O. Mazerolle : Cela va durer encore longtemps ?
A. Lamassoure : Nous espérons pouvoir trouver une solution très rapidement. La négociation continue, les éléments acquis ce matin nous permettent d’être raisonnablement optimistes.
O. Mazerolle : Est-ce que tout de même, dans cette affaire, la crédibilité du Gouvernement n’a pas été entamée par les rumeurs de remaniement qui ont couru toutes ces dernières semaines ?
A. Lamassoure : Non. Je crois que c’est un problème tout à fait différent. Les sujets de conversation du microcosme n’ont rien à voir avec les problèmes sociaux du moment.
O. Mazerolle : Il n’y aura pas de remaniement ?
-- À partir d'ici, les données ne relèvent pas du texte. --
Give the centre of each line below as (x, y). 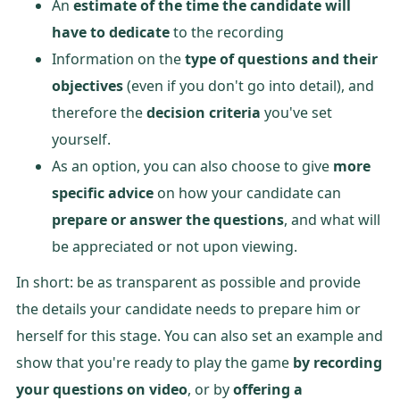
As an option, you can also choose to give (192, 166)
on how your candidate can (247, 192)
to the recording (227, 32)
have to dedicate (111, 32)
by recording (337, 362)
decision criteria (204, 112)
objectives (87, 85)
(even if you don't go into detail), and (249, 85)
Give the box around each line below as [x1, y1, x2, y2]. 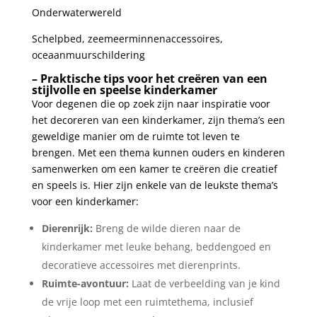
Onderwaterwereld [31, 6, 122, 20]
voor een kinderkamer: [31, 195, 139, 209]
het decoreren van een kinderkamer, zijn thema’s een [31, 113, 285, 127]
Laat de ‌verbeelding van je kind [128, 277, 280, 291]
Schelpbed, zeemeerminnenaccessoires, [31, 32, 223, 46]
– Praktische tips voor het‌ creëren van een [31, 71, 267, 87]
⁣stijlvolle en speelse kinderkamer [31, 82, 217, 98]
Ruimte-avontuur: [41, 277, 129, 291]
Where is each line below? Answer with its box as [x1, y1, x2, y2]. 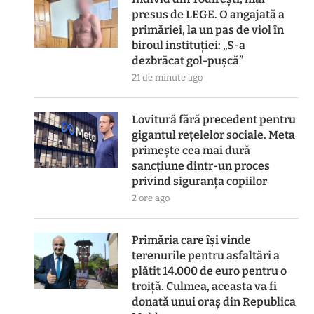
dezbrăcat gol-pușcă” [132, 54, 244, 67]
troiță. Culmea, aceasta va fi [132, 280, 278, 293]
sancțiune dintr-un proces [132, 159, 271, 172]
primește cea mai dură [132, 144, 251, 157]
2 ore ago [132, 193, 170, 203]
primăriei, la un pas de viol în [132, 23, 285, 36]
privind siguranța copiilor [132, 175, 268, 188]
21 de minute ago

A. Lamassoure : Le remaniement n’est pas à l’ordre du jour.
O. Mazerolle : Et ça, c’est votre conviction personnelle ou c’est une déclaration officielle du porte-parole du Gouvernement ?
A. Lamassoure : Je puis vous dire que le remaniement n’est pas à l’ordre du jour.
O. Mazerolle : Vous parlez au nom d’A. Juppé, du Premier ministre ou du président de la République ?
A. Lamassoure : La décision de changement de gouvernement appartient naturellement au président de la République. Je peux vous dire qu’au niveau du Gouvernement, le remaniement n’est pas à l’ordre du jour.